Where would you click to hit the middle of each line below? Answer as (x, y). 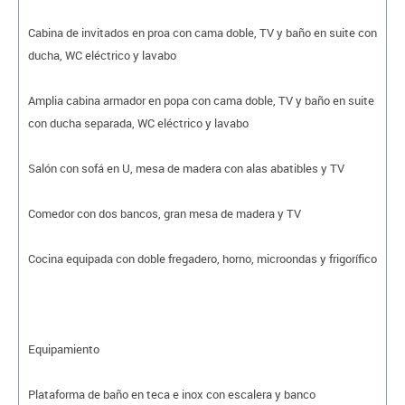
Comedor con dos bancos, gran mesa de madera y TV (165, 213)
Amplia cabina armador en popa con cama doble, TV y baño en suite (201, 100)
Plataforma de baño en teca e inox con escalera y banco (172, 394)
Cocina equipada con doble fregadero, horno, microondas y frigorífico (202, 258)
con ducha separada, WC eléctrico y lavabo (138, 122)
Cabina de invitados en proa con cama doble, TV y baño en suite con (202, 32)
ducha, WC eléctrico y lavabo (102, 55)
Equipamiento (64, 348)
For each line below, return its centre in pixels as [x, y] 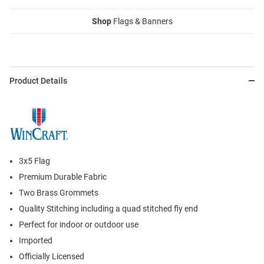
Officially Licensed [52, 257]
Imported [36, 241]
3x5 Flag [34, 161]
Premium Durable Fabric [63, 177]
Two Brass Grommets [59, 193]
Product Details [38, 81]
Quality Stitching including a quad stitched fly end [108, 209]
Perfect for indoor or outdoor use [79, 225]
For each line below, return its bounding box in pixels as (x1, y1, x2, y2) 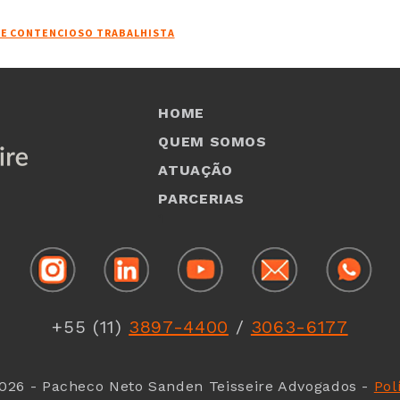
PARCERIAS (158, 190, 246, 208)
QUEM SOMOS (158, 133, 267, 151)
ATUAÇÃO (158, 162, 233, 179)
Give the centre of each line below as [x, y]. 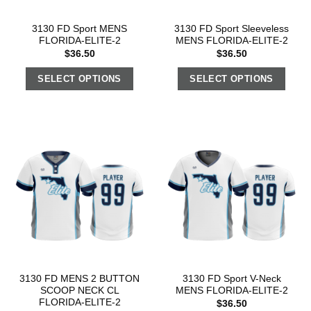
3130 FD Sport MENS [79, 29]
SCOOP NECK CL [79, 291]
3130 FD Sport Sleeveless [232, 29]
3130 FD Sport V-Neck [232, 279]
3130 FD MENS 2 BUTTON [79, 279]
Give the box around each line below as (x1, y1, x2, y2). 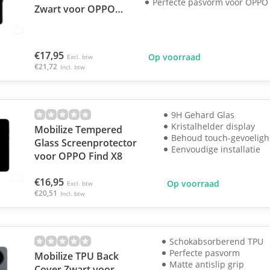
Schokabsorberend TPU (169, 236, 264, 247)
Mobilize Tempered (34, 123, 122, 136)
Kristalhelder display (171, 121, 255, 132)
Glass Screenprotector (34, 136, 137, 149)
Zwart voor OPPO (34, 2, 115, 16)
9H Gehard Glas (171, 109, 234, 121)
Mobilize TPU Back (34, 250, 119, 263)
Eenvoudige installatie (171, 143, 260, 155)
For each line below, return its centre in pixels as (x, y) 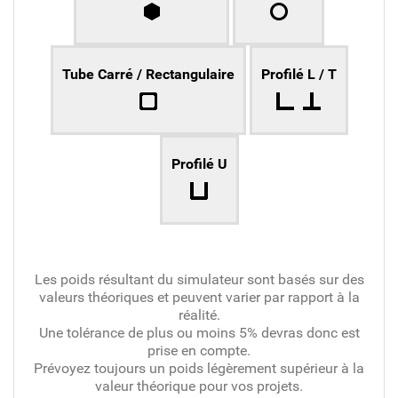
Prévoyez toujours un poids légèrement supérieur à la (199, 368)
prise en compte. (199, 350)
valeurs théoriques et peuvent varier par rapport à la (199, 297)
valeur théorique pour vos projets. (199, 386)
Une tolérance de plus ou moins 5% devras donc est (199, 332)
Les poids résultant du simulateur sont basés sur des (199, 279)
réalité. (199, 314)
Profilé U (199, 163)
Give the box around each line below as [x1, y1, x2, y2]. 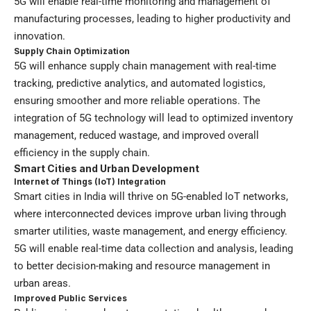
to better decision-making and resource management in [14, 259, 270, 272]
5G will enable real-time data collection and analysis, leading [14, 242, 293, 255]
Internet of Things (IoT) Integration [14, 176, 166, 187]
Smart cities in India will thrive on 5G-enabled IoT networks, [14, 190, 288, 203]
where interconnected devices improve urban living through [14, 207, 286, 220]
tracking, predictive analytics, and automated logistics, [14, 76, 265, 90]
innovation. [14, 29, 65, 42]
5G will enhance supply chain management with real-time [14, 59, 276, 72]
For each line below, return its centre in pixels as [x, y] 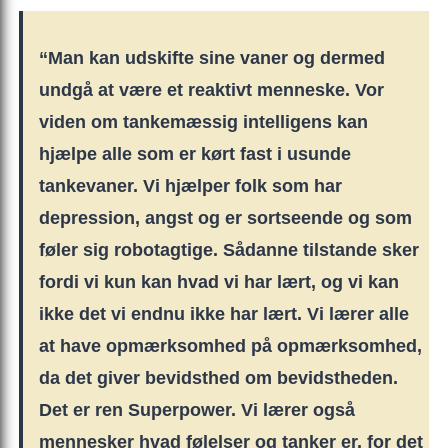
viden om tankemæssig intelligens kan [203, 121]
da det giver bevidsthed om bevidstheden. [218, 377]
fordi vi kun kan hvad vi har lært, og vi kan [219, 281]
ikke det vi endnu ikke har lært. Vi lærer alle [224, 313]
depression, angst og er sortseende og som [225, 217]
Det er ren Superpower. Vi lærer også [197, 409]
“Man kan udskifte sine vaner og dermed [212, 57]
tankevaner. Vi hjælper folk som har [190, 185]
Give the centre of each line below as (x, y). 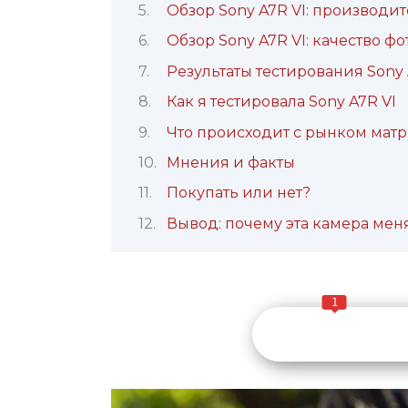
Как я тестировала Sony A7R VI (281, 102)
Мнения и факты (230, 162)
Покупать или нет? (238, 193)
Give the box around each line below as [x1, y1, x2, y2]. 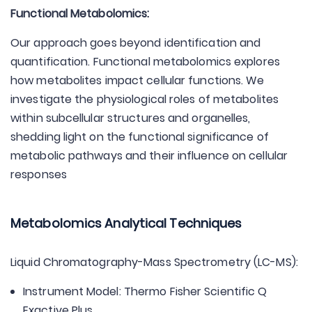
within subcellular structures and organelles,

- - - - -

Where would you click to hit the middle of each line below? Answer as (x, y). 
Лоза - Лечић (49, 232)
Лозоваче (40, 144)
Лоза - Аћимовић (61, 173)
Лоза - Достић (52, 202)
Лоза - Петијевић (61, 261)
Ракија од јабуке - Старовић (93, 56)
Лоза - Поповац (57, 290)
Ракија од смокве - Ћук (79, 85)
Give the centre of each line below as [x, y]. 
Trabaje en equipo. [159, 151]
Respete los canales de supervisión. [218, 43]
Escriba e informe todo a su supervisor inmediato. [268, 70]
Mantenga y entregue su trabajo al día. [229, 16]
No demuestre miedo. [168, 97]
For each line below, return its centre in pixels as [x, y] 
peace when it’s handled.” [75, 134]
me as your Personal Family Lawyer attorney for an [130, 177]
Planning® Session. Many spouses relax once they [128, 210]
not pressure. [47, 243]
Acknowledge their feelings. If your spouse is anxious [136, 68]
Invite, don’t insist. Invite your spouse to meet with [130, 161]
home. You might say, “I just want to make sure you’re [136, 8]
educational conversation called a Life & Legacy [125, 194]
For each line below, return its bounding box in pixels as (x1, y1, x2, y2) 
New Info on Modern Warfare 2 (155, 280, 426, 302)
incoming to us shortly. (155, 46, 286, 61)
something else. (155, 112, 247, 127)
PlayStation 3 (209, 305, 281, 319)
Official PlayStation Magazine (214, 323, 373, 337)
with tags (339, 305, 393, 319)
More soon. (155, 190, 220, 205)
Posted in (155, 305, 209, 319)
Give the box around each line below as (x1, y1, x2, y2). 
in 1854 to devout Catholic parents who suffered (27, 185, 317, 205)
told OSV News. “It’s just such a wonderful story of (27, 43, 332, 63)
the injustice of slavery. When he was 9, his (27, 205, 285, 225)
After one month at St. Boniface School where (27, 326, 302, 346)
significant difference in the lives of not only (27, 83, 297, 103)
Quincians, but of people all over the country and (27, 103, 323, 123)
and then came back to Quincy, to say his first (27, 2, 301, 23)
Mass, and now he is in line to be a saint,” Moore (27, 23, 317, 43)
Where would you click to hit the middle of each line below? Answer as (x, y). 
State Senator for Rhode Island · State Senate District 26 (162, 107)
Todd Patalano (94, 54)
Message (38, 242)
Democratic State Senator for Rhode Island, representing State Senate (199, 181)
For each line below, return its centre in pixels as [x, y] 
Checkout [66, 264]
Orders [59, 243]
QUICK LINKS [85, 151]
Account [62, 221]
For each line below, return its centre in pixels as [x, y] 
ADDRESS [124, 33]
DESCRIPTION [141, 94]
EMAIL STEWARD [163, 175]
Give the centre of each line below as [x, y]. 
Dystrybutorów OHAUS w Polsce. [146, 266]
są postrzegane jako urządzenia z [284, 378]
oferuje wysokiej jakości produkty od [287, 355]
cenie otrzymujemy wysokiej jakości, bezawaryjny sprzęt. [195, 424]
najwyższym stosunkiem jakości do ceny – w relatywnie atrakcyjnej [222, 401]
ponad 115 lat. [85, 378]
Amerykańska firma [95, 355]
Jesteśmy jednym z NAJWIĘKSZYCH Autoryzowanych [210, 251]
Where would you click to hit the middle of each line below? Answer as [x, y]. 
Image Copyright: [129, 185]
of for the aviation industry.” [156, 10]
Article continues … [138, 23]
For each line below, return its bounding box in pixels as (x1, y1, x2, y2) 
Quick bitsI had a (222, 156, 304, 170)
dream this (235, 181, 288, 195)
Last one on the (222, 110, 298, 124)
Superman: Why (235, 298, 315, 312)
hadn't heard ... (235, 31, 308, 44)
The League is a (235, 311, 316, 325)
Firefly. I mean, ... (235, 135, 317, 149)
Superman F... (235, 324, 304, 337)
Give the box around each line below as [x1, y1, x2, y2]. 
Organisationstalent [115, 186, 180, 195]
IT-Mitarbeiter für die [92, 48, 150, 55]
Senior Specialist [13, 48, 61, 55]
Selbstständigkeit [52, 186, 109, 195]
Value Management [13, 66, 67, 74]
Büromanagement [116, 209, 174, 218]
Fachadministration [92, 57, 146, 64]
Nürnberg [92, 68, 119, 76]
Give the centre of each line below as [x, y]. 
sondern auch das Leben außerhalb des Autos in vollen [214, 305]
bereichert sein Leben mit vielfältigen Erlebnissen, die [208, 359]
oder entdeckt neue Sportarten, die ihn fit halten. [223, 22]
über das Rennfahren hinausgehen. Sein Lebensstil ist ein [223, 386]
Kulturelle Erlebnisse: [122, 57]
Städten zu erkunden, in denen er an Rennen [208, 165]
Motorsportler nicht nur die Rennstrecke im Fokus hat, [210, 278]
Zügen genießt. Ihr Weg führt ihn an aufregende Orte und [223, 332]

- - - - -

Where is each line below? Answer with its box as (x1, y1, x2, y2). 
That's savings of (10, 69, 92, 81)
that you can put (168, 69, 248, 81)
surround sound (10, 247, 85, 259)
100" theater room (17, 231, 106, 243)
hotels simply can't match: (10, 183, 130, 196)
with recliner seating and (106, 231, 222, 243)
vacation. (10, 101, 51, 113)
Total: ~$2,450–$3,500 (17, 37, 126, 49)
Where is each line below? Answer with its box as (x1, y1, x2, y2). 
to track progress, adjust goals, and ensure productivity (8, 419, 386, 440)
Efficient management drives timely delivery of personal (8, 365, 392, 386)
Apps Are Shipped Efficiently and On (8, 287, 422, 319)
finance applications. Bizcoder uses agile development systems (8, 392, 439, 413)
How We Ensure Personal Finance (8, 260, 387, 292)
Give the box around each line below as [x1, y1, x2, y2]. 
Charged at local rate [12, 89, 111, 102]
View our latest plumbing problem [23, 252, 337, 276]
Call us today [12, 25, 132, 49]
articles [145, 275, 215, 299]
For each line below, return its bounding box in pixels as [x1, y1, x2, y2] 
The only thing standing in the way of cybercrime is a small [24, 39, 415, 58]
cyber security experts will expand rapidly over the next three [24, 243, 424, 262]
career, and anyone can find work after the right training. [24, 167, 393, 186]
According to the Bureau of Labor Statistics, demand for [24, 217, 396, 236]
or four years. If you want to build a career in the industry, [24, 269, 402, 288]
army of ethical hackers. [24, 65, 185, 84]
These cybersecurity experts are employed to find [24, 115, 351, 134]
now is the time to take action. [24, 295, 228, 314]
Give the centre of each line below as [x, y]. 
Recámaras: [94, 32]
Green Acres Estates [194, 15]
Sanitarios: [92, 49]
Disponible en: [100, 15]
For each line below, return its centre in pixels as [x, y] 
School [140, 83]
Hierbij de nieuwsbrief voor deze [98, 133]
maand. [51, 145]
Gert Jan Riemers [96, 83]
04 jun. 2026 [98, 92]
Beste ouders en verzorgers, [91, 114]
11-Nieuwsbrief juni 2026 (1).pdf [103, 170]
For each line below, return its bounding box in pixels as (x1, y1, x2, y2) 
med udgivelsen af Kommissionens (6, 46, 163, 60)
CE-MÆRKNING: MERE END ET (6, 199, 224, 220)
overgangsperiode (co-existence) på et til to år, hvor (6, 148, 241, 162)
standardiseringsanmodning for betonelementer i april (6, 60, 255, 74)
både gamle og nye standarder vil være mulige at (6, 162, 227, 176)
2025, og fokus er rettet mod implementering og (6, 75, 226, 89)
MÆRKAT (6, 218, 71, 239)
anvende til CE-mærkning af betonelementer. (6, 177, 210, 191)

- - - - -

__Task statement__
Given the listing above, retype only the span of lines from the line with "réalité. (199, 314)" up to and including the line with "fordi vi kun", exactly as it stands and without pictures.

__Answer section__
réalité. (199, 314)
Profilé U (199, 163)
Give the box around each line below as [x1, y1, x2, y2]. 
to better decision-making and resource management in [14, 259, 270, 272]
5G will enable real-time data collection and analysis, leading [14, 242, 293, 255]
Internet of Things (IoT) Integration [14, 176, 166, 187]
Smart cities in India will thrive on 5G-enabled IoT networks, [14, 190, 288, 203]
where interconnected devices improve urban living through [14, 207, 286, 220]
tracking, predictive analytics, and automated logistics, [14, 76, 265, 90]
innovation. [14, 29, 65, 42]
5G will enhance supply chain management with real-time [14, 59, 276, 72]
For each line below, return its centre in pixels as [x, y] 
viden om tankemæssig intelligens kan [203, 121]
da det giver bevidsthed om bevidstheden. [218, 377]
fordi vi kun kan hvad vi har lært, og vi kan [219, 281]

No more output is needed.